Затем она отвязала от бона яхту, оттолкнула ногой, прыгнула к корме, схватила рукою румпель — ручку руля, другой — пеньковый шкот, и резкий порыв ветра вынес нас на середину бухточки. Навстречу нам на всех парусах легко мчались две другие яхты.
— Кать! — заорал я. — Яхты! Врежемся!
Она оглянулась, спокойно перевела румпель, и мы стремительно проскочили меж яхт, в полуметре от их сверкающих на солнце мокрых бортов, и ребята, сидевшие под их парусами, крикнули нам что-то веселое и хлесткое.
Дул сильный ветер. Парус расправил все морщинки, наполнился, захлебнулся, дрожа от восторга и счастья, что наконец выбрался из сырой кладовки, из старого брезентового мешка в синеву и плеск волн, и жадно пил яростный солнечный ветер.
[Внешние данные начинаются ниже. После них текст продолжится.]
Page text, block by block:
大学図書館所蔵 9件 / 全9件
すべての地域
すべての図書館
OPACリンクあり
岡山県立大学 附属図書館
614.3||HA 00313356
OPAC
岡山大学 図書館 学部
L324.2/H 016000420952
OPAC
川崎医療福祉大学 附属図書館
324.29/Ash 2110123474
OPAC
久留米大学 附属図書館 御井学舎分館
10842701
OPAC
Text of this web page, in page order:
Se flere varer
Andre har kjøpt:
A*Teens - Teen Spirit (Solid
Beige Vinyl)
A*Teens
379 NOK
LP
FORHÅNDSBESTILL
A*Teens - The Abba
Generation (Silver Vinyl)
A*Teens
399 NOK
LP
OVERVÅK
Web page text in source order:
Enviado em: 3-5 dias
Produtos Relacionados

Катя сидела на борту, прислушивалась к звону ветра, прищурившись от солнца, смотрела вперед и не снимала ладони с отполированного румпеля. На руке были царапины, ссадины, локоть сбит — я сейчас только заметил это. На вторую руку был намотан конец шкота, и он глубоко врезался в ее кожу.
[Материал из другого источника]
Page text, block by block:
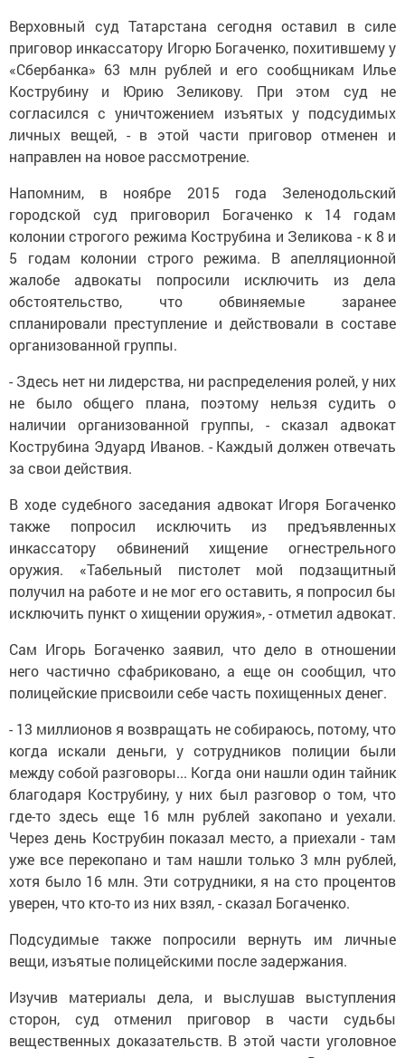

Берег удалялся. Уменьшался яхт-клуб, лес стал не больше кустарника, коровы на лугу — не крупнее божьих коровок. А мы летели вперед, и перед нами распахивалась ширь водохранилища. Ветер свистел в снастях, сильный и теплый, ветром пах парус, ее руки и волосы тоже пахли ветром, бесшабашным и безудержным.
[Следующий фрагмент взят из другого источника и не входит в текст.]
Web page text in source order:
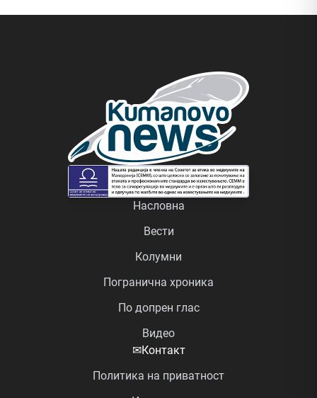
Насловна
Вести
Колумни
Погранична хроника
По допрен глас
Видео
✉Контакт
Политика на приватност

Мы были не одни. Десяток парусов белел вокруг нас. Солнце стояло в зените, отражалось в воде, пронизывало ее тысячами огненных иголочек и блесток, и на нее нельзя было смотреть. Ветер рябил воду, гнал волну, завивал, закручивал, буравил воронки и бросал пену. И острые косые паруса мчались вперед. Солнце и ветер. Солнце и волны. Солнце и паруса. Я люблю воду. Я родился у Днепра, жил у Припяти и Западной Двины, и дольше всего — у Двины. Целыми днями пропадал я на ней, ловил рыбу, нырял с лодок, барж и плотов, плавал к пароходным колесам и винтам — эх, ударила б волна, подбросила б вверх, окатила б с головой! В воде отражался мост с быками, заводские трубы и легкие тучки… Несется вода, бежит, переливается — и легче думается; коснется вода твоего разгоряченного тела нежной прохладой, как ладони матери; то серая, то синяя, то черная, то розовая, то белая — всегда она разная, вода; всегда чуткая, отзывчивая, живая. А еще есть море. Я ни разу не видел его. Как это, наверно, здорово — море!